这些与神秘主义的道理一样,问题的意义并不在于这些探索者所发现的真理,而在于日本人对探索真理是怎么想的。

这些问题被称作“敲门砖”,“门”其实就装在迷茫的人性这道墙上。这种人性担心现存手段是否够用,而且总在幻觉,以为有许多人盯着自己,并准备或褒或贬。这堵墙就是日本人深有体会的“耻感”。敲开了门就等于功课修完了,人就自由了,他们的道德困境也解脱了,砖也就没用了,也就用不着再去解答问题了。他们拼命死钻牛角尖,“为了修行”变成了“咬铁牛的蚊子”,到最后才恍然大悟,原来根本没有死角。“义务”与“道义”之间,“道义”与“人情”之间,以及“正义”与“道义”之间都不存在死角。他们发现这个道理后,就获得了自由,他们达到了“无我”的境界,“修养”就成功地“圆熟”了,就能充分“体验”人生了。

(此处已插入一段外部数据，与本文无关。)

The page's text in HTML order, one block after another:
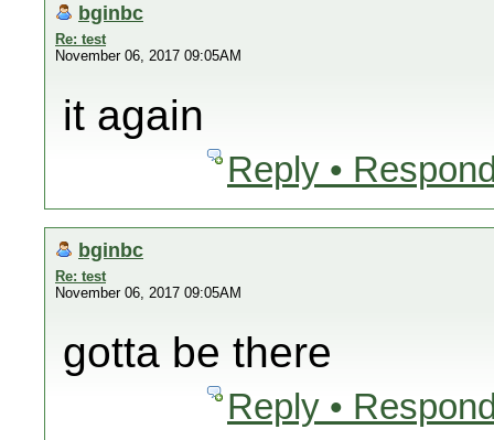
bginbc
Re: test
November 06, 2017 09:05AM
it again
Reply •
bginbc
Re: test
November 06, 2017 09:05AM
gotta be there
Reply •

研究禅宗的权威铃木大拙把“无我”解释为“无为意识的入定”,不需“用力、不用心”,“观我”就会消失,人也会“失去自身”,也就是自己不再是自身行为的旁观者。铃木说:“随着意识的觉醒,意志就分为行为者和旁观者,而且两者必然会冲突。因为,作为行为者的我要求摆脱作为旁观者的我的约束。”而当弟子“顿悟”时,他会发现除了目标及实现目标的行动,他的身边既没有“旁观者”,也没有“作为无知或不可知的自身”。人类学家如果能改变一下表述方式,就能更明确地指出日本文化的特点。就好比是一个小孩子,在严格的训练要求他观察自己的行为时,也要根据别人的评论来判断自己的行为时。作为观我者,他是很容易受打击的,但一旦升华而入定了,那个容易受伤的自我就消失了,他就不会意识到“自己在做些什么”。这时,他就会觉得自己已经修行到家了,就可以像剑术者那样,就算站在四米高的柱子上也一点都不害怕了。

画家、诗人、演说家及武士也都是通过这种修行来达到“无我”的境界,他们学到的并不是“无限”,而是自我能清晰地感受到世界上的有限美;或者说是学会了调整目标和方法,用力恰到好处,就能达成目标。

就算完全没经过修行,人们也能达到“无我”的境界。当人们沉醉于能乐和歌舞的剧情而忘我之时,他手掌出满了汗,他觉得这是“无我的汗”,也可以说他失去了“观我”,轰炸机飞行员在接近目标投弹之前也会渗出“无我之汗”。“他意识不到自己在做什么”,他的意识中没有了“观我”。高射炮手专心侦察敌机时,周围的世界也仿佛全都不存在了,他的手也会渗出“无我之汗”,他也失去了“观我”。日本人认为,凡是遇到这种情况,能达到这种状态的人,应该都进入了“无我”的境界。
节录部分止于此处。